Toprak Pırtık’ı kucaklamaya hazırım der gibi yumuşacıktı. Kazma işini tamamlamaya yakın, yanımıza gelen bir komşumuz orasının uygun bir yer olmadığı tavsiyesinde bulunduğunda Ayça Şen’in cevabı takdire şayan oldu: Sigaranızın dumanı beni çok rahatsız etti.

Mezar hazırdı, şimdi infazı gerçekleştirecek bir cellat bulmalıydık. Günlerden pazardı ve tüm veteriner klinikleri kapalıydı. Aklıma Güzelbahçe köyünde oturup küçük bir dükkanı olan iri kıyım veteriner geldi. Dükkanına gidip camdaki cep telefonunu aradım. Uykulu bir ses ile önce neden onu uyandırdığımızı ve ardından köpeği neden uyutmamız  gerektiğini sordu, açıkladım. İşin bütçesinin ne kadar olacağını söyledi ve bir saat sonra dükkanında olmamızı istedi.

Memo’ya kazdığımız mezarı ve durumu açıkladık ve bizimle Pırtık’ı uğurlamaya gelip gelmeyeceğini sorduk. Memokabuka, acıyı cepheden karşılamaya hazırdı:

“Geleceğim ve ben de sizinle birlikte Pırtık’ı yolcu edeceğim” dedi.

Sıra Pırtık’ı arabaya ve arabadan mezara kadar taşıyacak büyük bir muşamba tedarik etmeye kalmıştı. Ayça hemen buluverdi. Pırtık’ı muşambanın ortasına koyduk. Küçük çocukların yaşamlarının başında sallandırıldıkları çarşaf oyununun benzerini Pırtık’çık yaşamın son oyunu olarak tattı. Arabaya koyduğumuzda bize masum masum bakıyordu. Pırtık arabayla yolculuğu hep çok sevmişti… Nereye gittiğine hiç önem vermeden.

Veterinerin küçük dükkanı Güzelbahçe meydanına bakıyordu ve o renksiz Pazar sabahı ortalıkta kimsecikler yoktu. Hava buz gibi soğuk ve çelik gibi keskindi. Veteriner çevreye uyumlu donuk yüzüyle geldi. Arabadan hiç çıkarmadık Pırtık’ı. Önce sakinleştiricileri yaptı. O esnada üçümüz sırayla Pırtık’ın yavaş yavaş düşen başını okşayarak onu uğurluyorduk. Sakin sakin teslim oluyordu Pırtık’çık.
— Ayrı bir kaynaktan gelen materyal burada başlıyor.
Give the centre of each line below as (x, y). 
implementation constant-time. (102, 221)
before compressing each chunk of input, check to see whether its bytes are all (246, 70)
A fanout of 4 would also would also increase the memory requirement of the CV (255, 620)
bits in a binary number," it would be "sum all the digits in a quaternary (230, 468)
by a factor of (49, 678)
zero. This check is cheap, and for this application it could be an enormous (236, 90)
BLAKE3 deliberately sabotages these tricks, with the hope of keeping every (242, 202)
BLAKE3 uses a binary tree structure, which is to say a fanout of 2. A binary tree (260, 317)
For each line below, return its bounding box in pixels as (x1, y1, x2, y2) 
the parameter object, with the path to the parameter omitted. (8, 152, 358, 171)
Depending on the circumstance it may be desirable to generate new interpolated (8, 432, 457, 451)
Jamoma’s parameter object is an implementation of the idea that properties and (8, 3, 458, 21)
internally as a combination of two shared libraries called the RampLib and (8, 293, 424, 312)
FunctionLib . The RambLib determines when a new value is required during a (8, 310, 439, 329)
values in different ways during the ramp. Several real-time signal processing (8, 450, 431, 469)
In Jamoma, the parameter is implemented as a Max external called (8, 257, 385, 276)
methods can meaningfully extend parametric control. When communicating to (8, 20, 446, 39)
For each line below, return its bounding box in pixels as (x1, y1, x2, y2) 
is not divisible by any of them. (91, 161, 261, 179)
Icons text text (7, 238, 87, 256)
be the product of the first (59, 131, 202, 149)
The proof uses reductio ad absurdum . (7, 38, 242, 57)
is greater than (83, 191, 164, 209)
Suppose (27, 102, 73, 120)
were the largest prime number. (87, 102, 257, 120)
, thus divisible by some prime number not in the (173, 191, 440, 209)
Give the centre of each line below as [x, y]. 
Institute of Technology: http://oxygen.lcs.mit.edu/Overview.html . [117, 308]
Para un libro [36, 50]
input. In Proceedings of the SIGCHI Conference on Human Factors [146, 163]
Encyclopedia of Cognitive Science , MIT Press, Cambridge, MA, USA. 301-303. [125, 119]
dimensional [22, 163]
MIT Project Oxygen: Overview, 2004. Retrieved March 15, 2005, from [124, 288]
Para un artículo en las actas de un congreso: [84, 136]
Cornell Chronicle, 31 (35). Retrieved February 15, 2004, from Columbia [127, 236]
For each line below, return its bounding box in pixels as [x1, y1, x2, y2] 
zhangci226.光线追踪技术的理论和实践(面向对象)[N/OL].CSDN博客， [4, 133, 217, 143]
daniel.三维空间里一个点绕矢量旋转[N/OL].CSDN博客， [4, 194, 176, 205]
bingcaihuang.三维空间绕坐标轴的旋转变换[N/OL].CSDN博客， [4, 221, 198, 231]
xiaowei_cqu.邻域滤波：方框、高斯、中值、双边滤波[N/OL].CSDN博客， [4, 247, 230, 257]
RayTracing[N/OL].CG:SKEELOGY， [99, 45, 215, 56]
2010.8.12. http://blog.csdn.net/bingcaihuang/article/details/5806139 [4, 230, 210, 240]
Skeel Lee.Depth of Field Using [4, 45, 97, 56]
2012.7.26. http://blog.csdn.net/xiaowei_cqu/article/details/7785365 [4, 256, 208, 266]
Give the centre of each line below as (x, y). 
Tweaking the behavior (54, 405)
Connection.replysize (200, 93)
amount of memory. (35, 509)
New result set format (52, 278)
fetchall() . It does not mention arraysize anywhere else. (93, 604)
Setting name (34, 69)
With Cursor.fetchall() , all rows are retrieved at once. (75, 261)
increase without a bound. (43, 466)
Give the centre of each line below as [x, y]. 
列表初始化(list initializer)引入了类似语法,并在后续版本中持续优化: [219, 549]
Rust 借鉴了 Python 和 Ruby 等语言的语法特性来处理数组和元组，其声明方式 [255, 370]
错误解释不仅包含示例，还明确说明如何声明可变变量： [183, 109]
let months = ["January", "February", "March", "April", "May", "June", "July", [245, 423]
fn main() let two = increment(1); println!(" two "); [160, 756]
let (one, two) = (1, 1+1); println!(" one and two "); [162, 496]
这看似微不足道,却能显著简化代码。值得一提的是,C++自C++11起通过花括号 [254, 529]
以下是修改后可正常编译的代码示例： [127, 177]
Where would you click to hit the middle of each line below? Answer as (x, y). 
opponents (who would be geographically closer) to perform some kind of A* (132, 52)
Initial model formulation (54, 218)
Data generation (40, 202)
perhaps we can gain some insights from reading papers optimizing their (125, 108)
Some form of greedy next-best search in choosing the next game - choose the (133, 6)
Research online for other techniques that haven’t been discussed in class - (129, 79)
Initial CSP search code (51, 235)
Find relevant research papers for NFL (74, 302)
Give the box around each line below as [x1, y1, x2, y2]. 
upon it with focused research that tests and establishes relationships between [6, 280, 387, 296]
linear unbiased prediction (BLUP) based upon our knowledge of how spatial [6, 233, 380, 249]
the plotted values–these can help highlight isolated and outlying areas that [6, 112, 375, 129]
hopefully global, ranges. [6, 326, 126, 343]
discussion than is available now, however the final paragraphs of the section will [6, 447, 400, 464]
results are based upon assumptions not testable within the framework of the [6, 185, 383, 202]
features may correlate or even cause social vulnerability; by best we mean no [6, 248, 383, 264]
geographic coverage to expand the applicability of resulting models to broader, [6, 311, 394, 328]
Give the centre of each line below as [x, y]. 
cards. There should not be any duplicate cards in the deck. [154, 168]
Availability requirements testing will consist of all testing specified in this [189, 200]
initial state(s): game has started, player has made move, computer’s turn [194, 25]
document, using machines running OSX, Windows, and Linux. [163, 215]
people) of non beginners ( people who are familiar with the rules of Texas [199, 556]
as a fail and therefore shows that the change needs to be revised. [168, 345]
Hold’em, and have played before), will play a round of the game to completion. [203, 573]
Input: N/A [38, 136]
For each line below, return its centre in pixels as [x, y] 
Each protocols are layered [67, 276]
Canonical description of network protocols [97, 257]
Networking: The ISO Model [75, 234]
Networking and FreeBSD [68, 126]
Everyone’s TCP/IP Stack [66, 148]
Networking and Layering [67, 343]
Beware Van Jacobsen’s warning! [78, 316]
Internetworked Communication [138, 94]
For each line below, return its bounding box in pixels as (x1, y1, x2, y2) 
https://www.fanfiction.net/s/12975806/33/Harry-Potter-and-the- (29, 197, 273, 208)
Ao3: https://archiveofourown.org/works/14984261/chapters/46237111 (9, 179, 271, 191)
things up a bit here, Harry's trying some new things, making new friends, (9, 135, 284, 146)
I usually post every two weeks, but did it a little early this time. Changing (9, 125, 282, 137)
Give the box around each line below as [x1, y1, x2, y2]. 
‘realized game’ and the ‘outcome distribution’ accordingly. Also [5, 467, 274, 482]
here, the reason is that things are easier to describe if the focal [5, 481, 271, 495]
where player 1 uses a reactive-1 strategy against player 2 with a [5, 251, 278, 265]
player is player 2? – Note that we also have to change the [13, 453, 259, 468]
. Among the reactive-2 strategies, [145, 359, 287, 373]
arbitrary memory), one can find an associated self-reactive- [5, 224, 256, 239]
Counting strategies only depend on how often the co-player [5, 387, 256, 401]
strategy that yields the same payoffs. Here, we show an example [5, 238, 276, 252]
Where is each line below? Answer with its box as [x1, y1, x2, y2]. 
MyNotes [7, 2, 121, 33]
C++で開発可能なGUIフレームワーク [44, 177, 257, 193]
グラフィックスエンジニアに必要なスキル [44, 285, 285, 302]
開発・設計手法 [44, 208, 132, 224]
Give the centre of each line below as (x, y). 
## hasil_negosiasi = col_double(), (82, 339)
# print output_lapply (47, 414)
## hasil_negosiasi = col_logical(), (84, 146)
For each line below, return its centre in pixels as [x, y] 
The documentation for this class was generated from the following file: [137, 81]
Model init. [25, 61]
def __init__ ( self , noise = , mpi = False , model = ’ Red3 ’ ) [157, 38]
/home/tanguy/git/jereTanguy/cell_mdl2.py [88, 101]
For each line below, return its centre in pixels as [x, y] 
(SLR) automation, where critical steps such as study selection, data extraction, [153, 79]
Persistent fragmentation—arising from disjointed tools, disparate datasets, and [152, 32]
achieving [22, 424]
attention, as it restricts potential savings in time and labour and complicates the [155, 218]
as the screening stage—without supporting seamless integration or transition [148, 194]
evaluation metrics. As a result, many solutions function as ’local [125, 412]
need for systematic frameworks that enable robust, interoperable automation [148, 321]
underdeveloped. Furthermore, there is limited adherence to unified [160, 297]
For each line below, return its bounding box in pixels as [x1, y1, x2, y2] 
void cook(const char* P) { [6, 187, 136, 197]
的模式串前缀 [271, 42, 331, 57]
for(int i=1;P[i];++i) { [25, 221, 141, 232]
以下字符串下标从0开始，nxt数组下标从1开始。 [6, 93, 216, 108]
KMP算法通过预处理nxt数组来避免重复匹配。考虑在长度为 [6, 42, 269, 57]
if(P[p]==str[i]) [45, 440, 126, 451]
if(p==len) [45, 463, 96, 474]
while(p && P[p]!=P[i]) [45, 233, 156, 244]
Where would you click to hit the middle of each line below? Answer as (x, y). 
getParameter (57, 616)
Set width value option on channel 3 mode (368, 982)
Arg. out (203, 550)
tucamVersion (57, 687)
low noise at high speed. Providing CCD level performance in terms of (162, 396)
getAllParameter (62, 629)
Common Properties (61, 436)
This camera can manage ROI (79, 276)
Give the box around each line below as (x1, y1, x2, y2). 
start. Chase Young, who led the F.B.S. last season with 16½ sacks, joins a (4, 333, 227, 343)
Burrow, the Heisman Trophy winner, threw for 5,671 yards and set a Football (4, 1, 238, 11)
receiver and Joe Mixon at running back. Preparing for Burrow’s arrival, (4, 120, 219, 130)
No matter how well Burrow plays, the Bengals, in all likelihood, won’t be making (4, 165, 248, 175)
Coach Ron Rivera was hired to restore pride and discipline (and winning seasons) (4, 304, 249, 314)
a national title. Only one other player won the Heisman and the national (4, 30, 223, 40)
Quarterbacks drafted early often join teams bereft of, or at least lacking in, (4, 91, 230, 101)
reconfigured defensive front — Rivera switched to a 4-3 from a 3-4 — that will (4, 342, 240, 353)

Cömert bir hayvandı Pırtık. Yemeğini suyunu dahi herkesle paylaşırdı, canını da teslim etmekte bir sorun çıkarmıyordu işte. Son can alıcı iğneyi yediğinde bir iki kez kasıldı, ilk defa tüm  dişlerini gördük. Kendini çirkin gösterip ondan soğumamı istiyordu sanki. Böylece acımın azalacağını, onu unutmamın kolaylaşacağını sanıyordu herhalde.

Gitti… Bir yaz akşamı koşarak hayatımıza giren Pırtık bir kış sabahı uçarak gitti Manitu’nun yeşil çayırlarına. Onun sorunu fazla hızlı olması idi. Sokaktan da yaşamdan da çabucak geçip gitti. Sevginin sorumlulukların en büyüğü olduğunu bana öğrettikten sonra…

Aldık götürdük ilk defa cenaze aracı olarak kullandığımız arabamızla. O koştuğu çayıra uzattık, örttük üzerini birbirimize sarıla sarıla. Bedenini örttük de… Pırtık’ın üzerini içimde örtebilecek zaman, henüz hiç bir evrende dönmeye başlamadı.